What to do = For this exercise, copy exactly the lines below from the one with "universitários de um país, etc. [41, 67]" through the one with "alloc and free" and leave out the pictures.

Source material Block Start

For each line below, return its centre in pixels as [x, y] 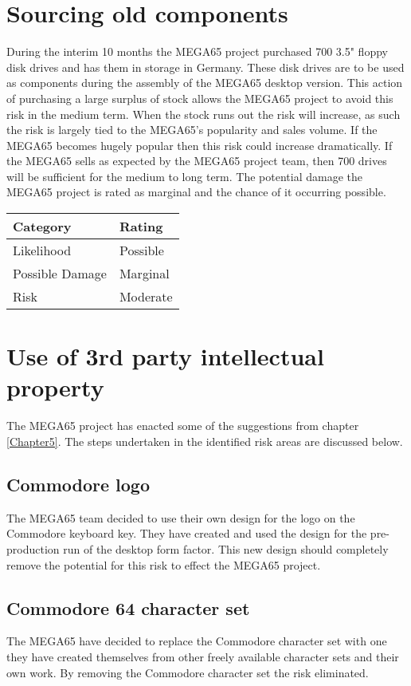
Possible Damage [60, 274]
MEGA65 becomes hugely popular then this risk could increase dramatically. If [200, 145]
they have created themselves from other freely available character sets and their [203, 656]
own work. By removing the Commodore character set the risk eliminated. [188, 672]
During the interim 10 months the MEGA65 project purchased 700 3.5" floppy [197, 51]
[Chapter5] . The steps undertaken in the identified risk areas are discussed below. [205, 441]
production [33, 548]
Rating [141, 227]
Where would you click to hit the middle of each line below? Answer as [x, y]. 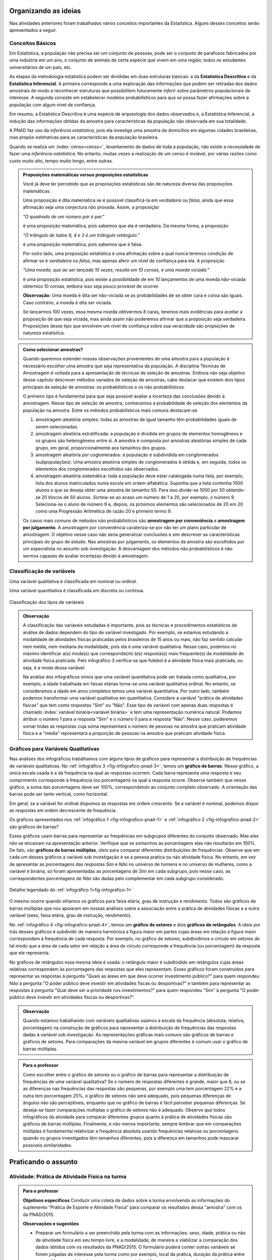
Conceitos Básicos [33, 43]
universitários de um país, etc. [41, 67]
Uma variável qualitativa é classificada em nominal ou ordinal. [73, 581]
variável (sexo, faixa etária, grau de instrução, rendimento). [71, 915]
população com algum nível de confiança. [53, 105]
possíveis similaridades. [48, 1145]
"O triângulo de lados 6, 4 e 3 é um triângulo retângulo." [81, 235]
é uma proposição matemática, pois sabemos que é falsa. [83, 244]
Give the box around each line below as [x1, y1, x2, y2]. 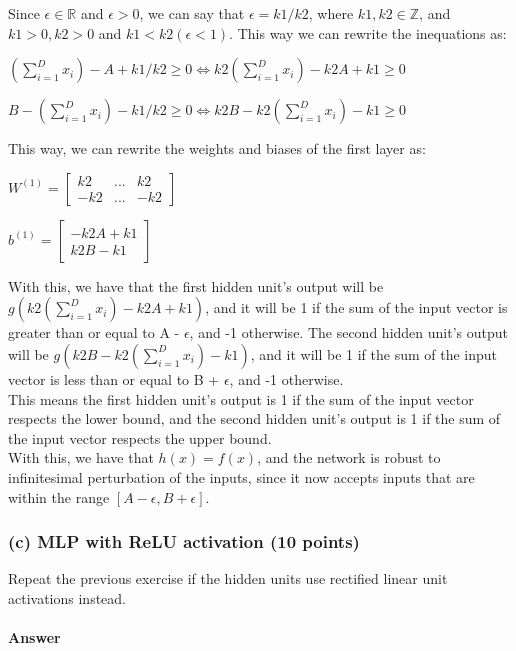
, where [308, 3, 354, 23]
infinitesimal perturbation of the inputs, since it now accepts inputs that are [8, 466, 475, 487]
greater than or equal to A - [8, 322, 180, 343]
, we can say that [139, 3, 245, 23]
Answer [8, 627, 61, 648]
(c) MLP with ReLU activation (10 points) [8, 529, 360, 554]
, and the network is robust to [257, 447, 441, 468]
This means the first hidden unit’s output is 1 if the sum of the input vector [8, 388, 474, 409]
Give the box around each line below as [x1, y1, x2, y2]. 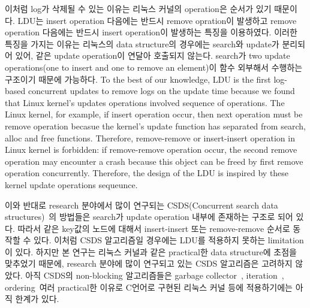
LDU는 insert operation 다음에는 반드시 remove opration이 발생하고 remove [17, 14, 297, 26]
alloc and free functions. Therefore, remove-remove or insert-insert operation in [5, 131, 295, 144]
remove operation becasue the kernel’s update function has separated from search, [5, 119, 306, 132]
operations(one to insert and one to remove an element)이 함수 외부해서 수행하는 [5, 61, 303, 73]
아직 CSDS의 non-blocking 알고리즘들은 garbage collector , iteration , [25, 269, 284, 282]
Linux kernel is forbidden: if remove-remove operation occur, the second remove [5, 143, 297, 156]
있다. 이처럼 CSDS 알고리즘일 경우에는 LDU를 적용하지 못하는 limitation [33, 234, 304, 246]
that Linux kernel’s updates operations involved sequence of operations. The [5, 96, 285, 108]
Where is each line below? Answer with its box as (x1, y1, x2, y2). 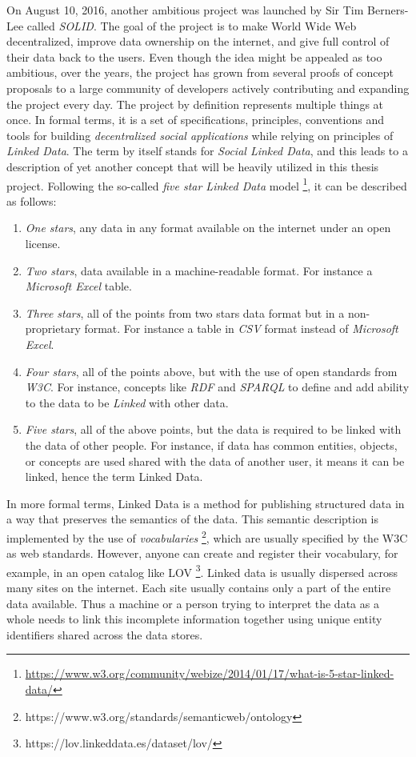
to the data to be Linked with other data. (25, 394, 229, 411)
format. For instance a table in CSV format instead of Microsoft (84, 320, 398, 337)
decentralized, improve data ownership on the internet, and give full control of (6, 33, 390, 50)
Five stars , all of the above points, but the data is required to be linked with (25, 421, 402, 438)
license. (25, 234, 61, 251)
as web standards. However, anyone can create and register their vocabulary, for (6, 545, 398, 562)
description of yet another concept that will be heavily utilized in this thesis (6, 158, 379, 174)
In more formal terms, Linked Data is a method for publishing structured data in (6, 495, 405, 511)
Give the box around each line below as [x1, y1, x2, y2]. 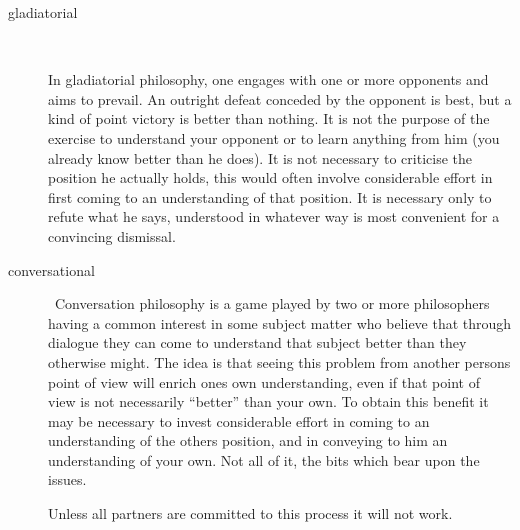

Source material Block End

Solution to this task =
universitários de um país, etc. [41, 67]
Uma variável qualitativa é classificada em nominal ou ordinal. [73, 581]
variável (sexo, faixa etária, grau de instrução, rendimento). [71, 915]
população com algum nível de confiança. [53, 105]
possíveis similaridades. [48, 1145]
"O triângulo de lados 6, 4 e 3 é um triângulo retângulo." [81, 235]
é uma proposição matemática, pois sabemos que é falsa. [83, 244]
Give the box around each line below as [x1, y1, x2, y2]. 
, where [308, 3, 354, 23]
infinitesimal perturbation of the inputs, since it now accepts inputs that are [8, 466, 475, 487]
greater than or equal to A - [8, 322, 180, 343]
, we can say that [139, 3, 245, 23]
Answer [8, 627, 61, 648]
(c) MLP with ReLU activation (10 points) [8, 529, 360, 554]
, and the network is robust to [257, 447, 441, 468]
This means the first hidden unit’s output is 1 if the sum of the input vector [8, 388, 474, 409]
Give the box around each line below as [x1, y1, x2, y2]. 
LDU는 insert operation 다음에는 반드시 remove opration이 발생하고 remove [17, 14, 297, 26]
alloc and free functions. Therefore, remove-remove or insert-insert operation in [5, 131, 295, 144]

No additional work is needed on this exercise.